Students at nearby Haskell Indian Nations University in Lawrence, Kansas, are among those who demanded changes.
“Using this mascot and having this fan base of predominantly white people wearing face paint and headdresses and doing the tomahawk chop, and it energizes them and gives them this sense of power, and then thinking there is nothing wrong with doing that is just mind boggling to me," said William Wilkinson, Haskell's former University Student Government Association president.
Wilkinson, who is Navajo, Cherokee, Mandan, Hidatsa and Arikara, said that eventually the team nickname also must change.
“It dehumanizes us and gives us Native Americans this picture of being this savage beast that is hungry for fighting when in real life we are nothing like that,” said the 22-year-old business major from Madison, Wisconsin.
Ty Rowton, a self-described superfan who goes to games as the X-Factor, dressed with an Arrowhead on his head, beads and a cape signed by players, has made one change to his costume. Instead of face paint, he will stick Duct tape with Bible verses on his face.
He was stopped by security when he wore the getup for a training camp practice but said he has since gotten clearance for the ensemble. Still, he thinks the team's changes are an overreaction and said fans love to pose with people wearing headdresses. He also thinks the team also should keep the tomahawk chop.
“It is something that gets us riled up together and that we do as one. It has never been meant to be disrespectful at all,” he said.
Gaylene Crouser, executive director of the Kansas City Indian Center, said it's wrong to use “a race of people as a mascot.” Her group has demanded changes for years and she thinks the momentum may be shifting.
“It has always been swept under the rug, but because the Washington team was leaned on so hard that they made the change, now some of the other ones are starting to feel the heat,” she said. “I hope this is the beginning of the end of this acceptable racism.”
Calls to address racial issues have become more prevalent in the wake of Floyd’s death. Floyd, a Black man, died May 25 after a white Minneapolis police officer pressed his knee into the handcuffed Floyd’s neck for nearly eight minutes during an arrest over counterfeit money. The officer and three other officers were fired and have been charged in Floyd’s death.
Sixty-five-year-old fan Connie Jo Gillespie, who is a mix of East Woodland Shawnee, Plains Cree and Mississippi Chickasaw, supports banning the headdress but thinks the Chiefs name should stay. She considers herself a hardcore fan and praised efforts the team has made to work with national organizations that work closely on issues that affect Native Americans.
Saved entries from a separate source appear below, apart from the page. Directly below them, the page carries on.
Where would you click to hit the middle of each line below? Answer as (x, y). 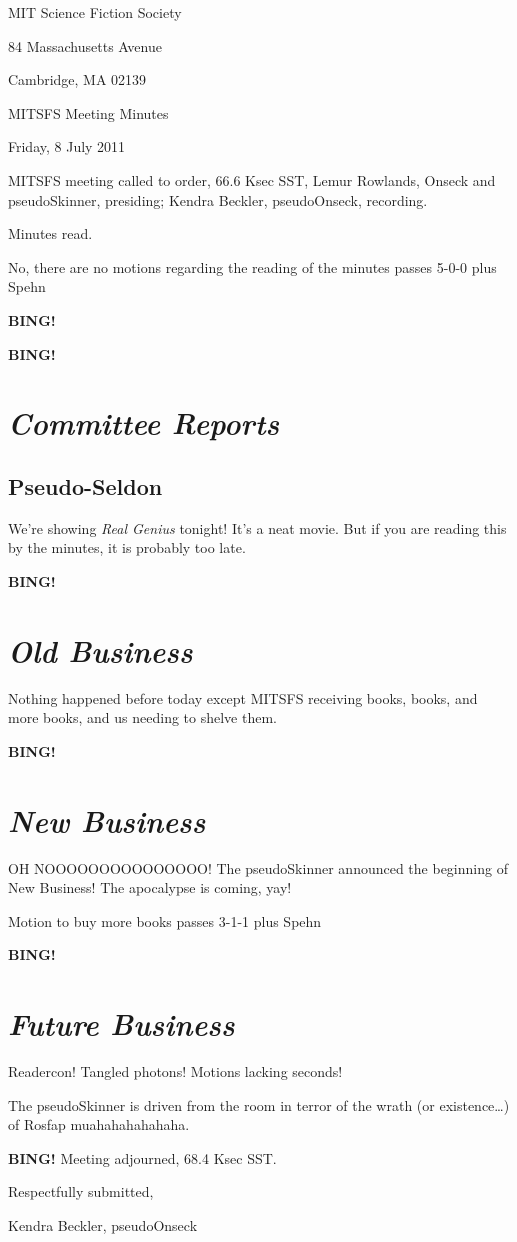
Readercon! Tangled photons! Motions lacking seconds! (175, 1071)
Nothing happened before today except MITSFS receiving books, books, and (243, 697)
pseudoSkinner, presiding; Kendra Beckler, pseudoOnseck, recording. (218, 199)
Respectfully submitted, (81, 1191)
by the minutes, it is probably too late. (127, 547)
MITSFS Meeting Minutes (88, 112)
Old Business (100, 650)
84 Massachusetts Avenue (85, 45)
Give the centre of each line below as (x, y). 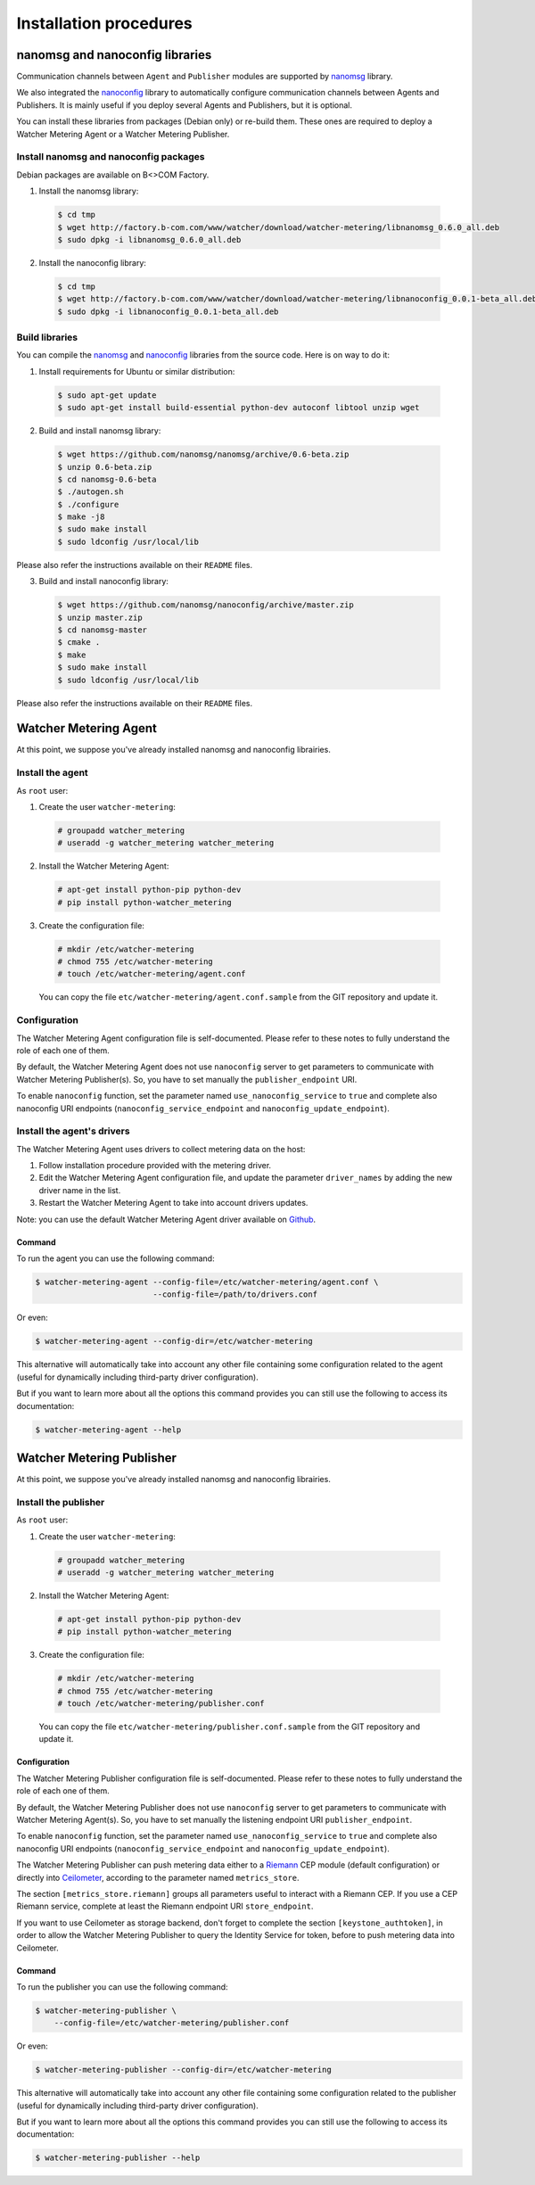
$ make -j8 (81, 517)
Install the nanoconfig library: (93, 262)
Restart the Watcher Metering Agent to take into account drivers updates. (173, 1203)
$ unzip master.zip (100, 617)
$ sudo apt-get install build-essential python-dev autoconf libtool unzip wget (239, 408)
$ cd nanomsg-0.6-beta (107, 479)
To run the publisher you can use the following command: (122, 1987)
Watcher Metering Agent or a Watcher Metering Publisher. (123, 134)
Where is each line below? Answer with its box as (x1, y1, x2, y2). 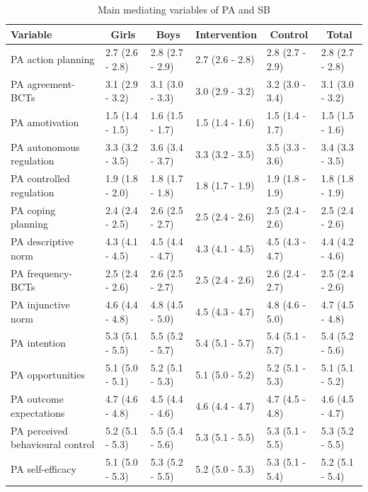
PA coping (11, 202, 56, 217)
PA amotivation (11, 115, 79, 130)
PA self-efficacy (11, 461, 76, 476)
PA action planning (11, 52, 95, 67)
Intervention (195, 26, 257, 41)
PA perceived (11, 423, 68, 437)
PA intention (11, 335, 66, 350)
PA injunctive (11, 296, 70, 311)
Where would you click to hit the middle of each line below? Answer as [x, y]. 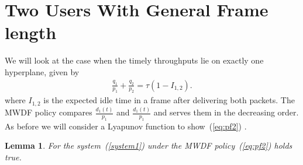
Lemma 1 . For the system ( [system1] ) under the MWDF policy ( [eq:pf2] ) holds [149, 145]
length [31, 32]
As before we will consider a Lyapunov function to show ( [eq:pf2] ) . [126, 126]
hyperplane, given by [42, 71]
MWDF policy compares [49, 112]
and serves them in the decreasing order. [226, 112]
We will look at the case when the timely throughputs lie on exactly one [134, 60]
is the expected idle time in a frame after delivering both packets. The [169, 100]
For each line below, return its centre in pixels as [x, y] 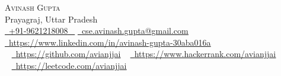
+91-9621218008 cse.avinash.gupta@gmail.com [99, 31]
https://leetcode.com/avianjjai [71, 65]
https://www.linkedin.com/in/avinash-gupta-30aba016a [110, 42]
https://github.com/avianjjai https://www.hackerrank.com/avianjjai [146, 54]
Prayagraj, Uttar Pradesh [51, 19]
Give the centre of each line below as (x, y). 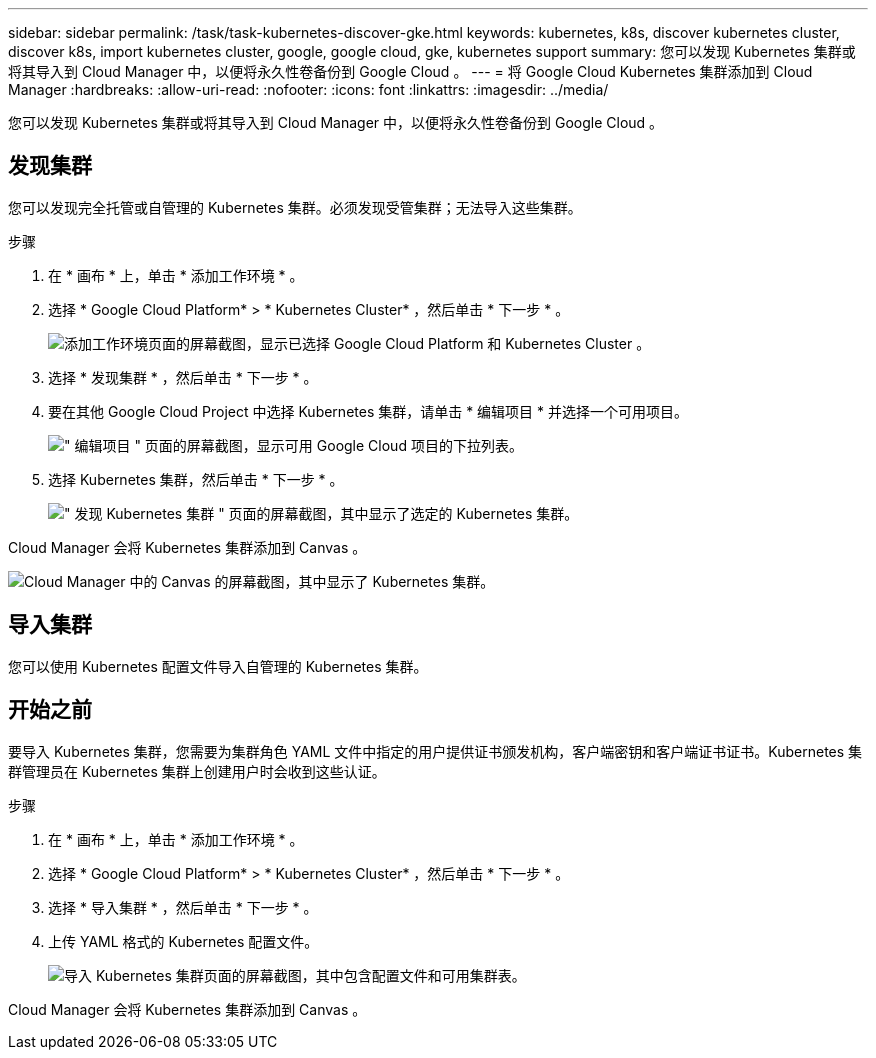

For example, the Chiefs celebrate American Indian Heritage Month by inviting elders to a game each year and having them do a ceremonial “Blessing of the Drum and the Four Directions of Arrowhead Stadium.”
“The KC Chiefs have an opportunity to culturally educate non Indians about our heritage, culture, and traditions because of their name," she wrote. “They along with local and regional American Indian leaders and tribal members, are wisely using that opportunity to culturally educate and bring respect to American Indian culture and heritage."